After its creation, a new block is broadcasted to every party in the network in an encrypted form so that the transaction details are protected. The nodes of the network check the validity of each new block that is added. Once a block reaches a certain number of approved transactions then a new block is formed. The determination of the block’s validity happens following a pre-defined algorithmic validation method. This is commonly referred to as a “consensus mechanism”. The nodes check the hash of a block to make sure a block has not been changed.
Once validated, the new “block” is added to the blockchain. As soon as the nodes have approved the new Block, the Blockchain or ledger is updated with it, and it can no longer be changed or removed. It is therefore considered to be impossible to forge it. You can only add new entries to it and the registry is updated on all computers on the network at the same time.

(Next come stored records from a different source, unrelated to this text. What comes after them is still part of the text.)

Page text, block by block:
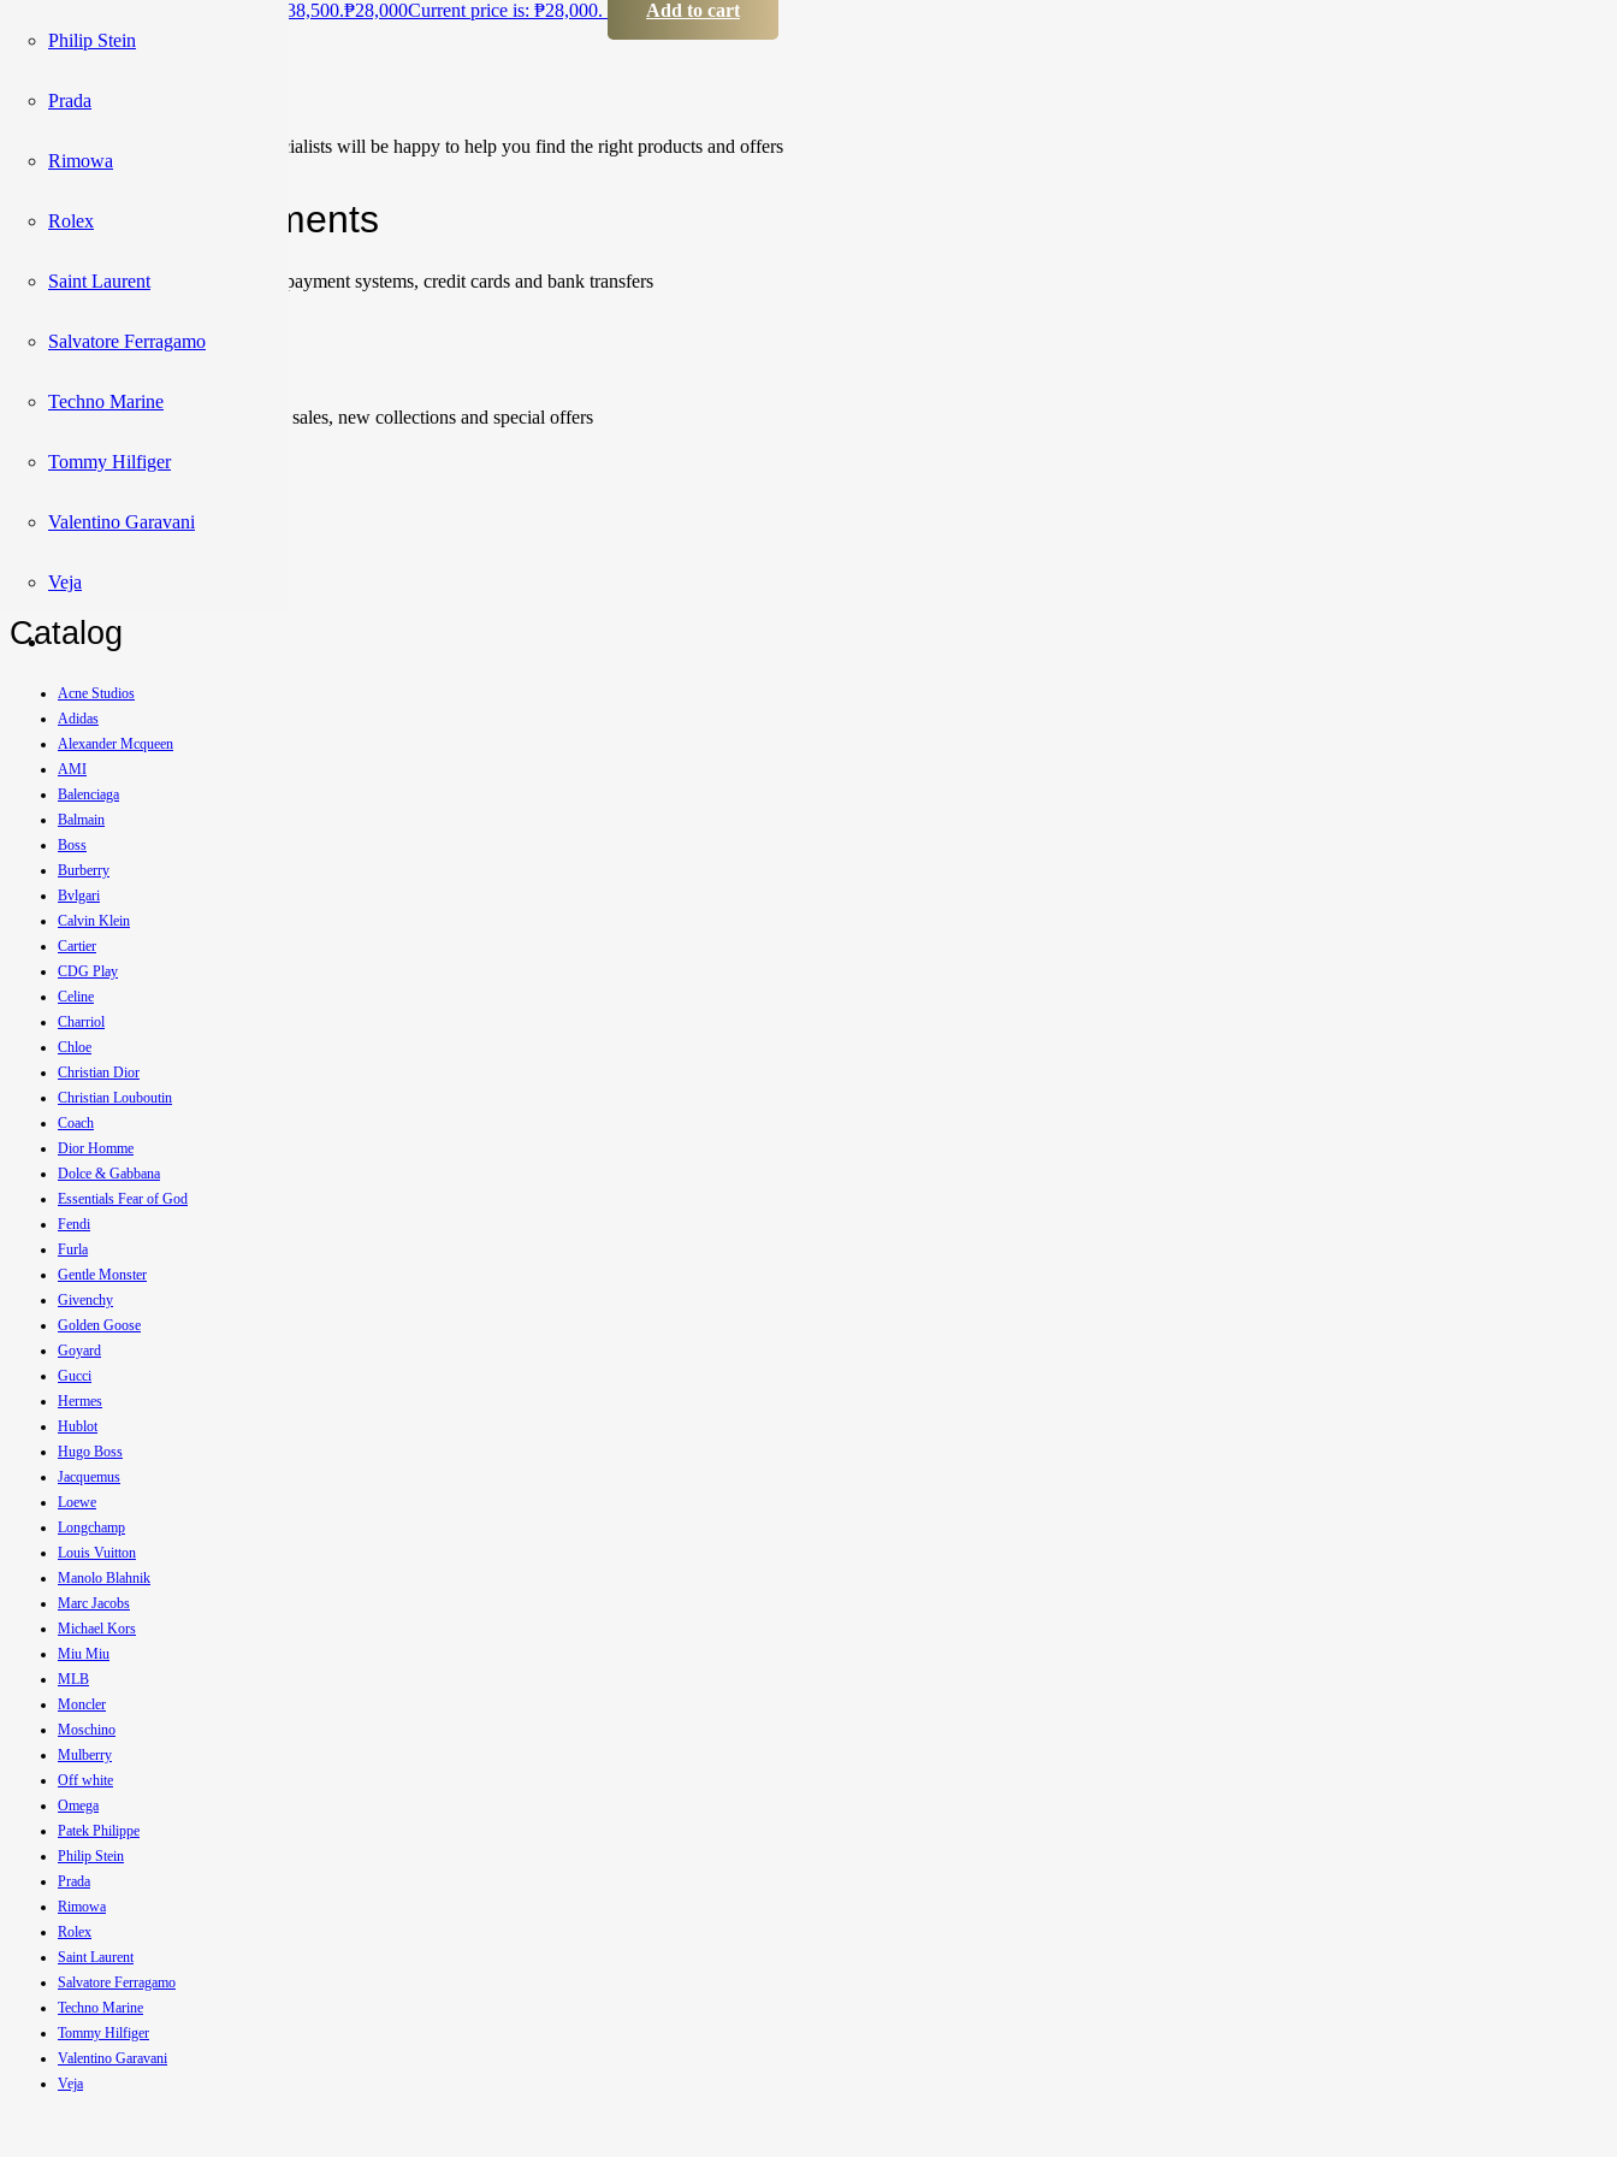
Philip Stein
Prada
Rimowa
Rolex
Saint Laurent
Salvatore Ferragamo
Techno Marine
Tommy Hilfiger
Valentino Garavani
Veja
Original price was: ₱38,500.₱28,000Current price is: ₱28,000. Add to cart
Сonsultation
Our team of sales managers and specialists will be happy to help you find the right products and offers
Shipping & Payments
We accept payments through online payment systems, credit cards and bank transfers
Newsletter
Be the first to know about upcoming sales, new collections and special offers
Subscribe
Catalog
Acne Studios
Adidas
Alexander Mcqueen
AMI
Balenciaga
Balmain
Boss
Burberry
Bvlgari
Calvin Klein
Cartier
CDG Play
Celine
Charriol
Chloe
Christian Dior
Christian Louboutin
Coach
Dior Homme
Dolce & Gabbana
Essentials Fear of God
Fendi
Furla
Gentle Monster
Givenchy
Golden Goose
Goyard
Gucci
Hermes
Hublot
Hugo Boss
Jacquemus
Loewe
Longchamp
Louis Vuitton
Manolo Blahnik
Marc Jacobs
Michael Kors
Miu Miu
MLB
Moncler
Moschino
Mulberry
Off white
Omega
Patek Philippe
Philip Stein
Prada
Rimowa
Rolex
Saint Laurent
Salvatore Ferragamo
Techno Marine
Tommy Hilfiger
Valentino Garavani
Veja

The blocks are also signed with a digital signature using a private key. Every user on a blockchain network has a set of two keys: Firstly, A private key, which is used to create a digital signature for a block, And secondly, A Public key, which is known to everyone on the network. A public key has two uses. On the one hand, it serves as an address on the blockchain network. On another hand, it is used to verify a digital signature and validate the identity of the sender.

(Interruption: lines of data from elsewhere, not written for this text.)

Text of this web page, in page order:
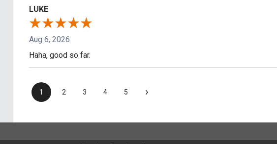
LUKE
Aug 6, 2026
Haha, good so far.
1 2 3 4 5 ›
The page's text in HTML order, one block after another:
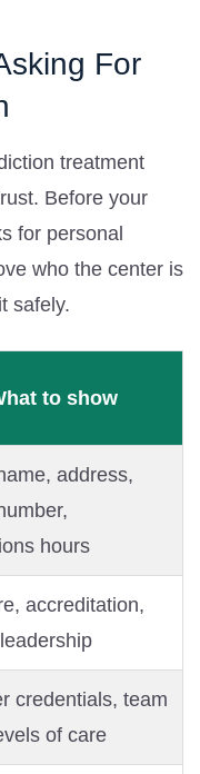
For
treatment
Before your
for personal
who the center is
safely.
to show
address,
hours
accreditation,
credentials, team
of care
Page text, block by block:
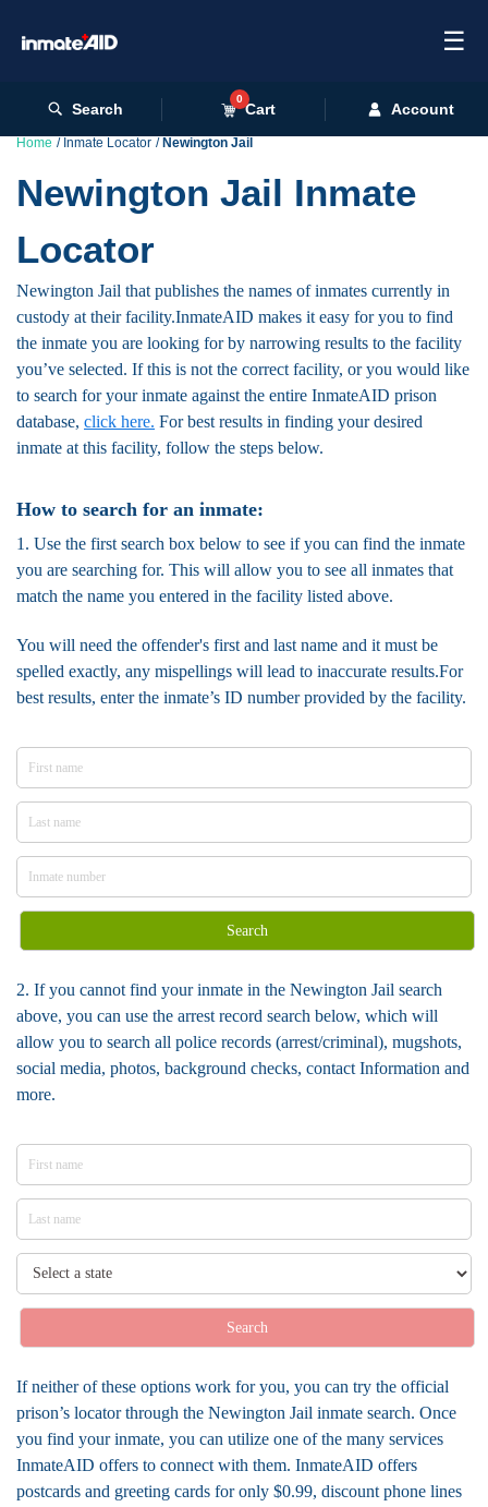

A user’s public and private keys are kept in a digital wallet or e-wallet. Such wallets can be stored or saved online and offline. Online storage is often referred to as hot storage and offline storage is commonly referred to as cold storage.
In conclusion, the advent of blockchain technology has not only revolutionized the financial industry but has also paved the way for innovative solutions in various sectors such as logistics, data storage, and digital rights management, among others. The security it provides through decentralization and encryption, as well as its potential for facilitating trustless interactions, underscores its transformative potential. However, as we delve deeper into the world of permissioned and permissionless blockchains, we must recognize the challenges it poses, especially in terms of audit implications.
Nonetheless, with its wide array of applications and inherent robustness, the Blockchain represents a key technological advancement in our digital era, affirming its role as a silent revolution of the last decade. As we look ahead, the continued exploration and refinement of blockchain systems promise a future of more secure, efficient, and transparent digital transactions and interactions.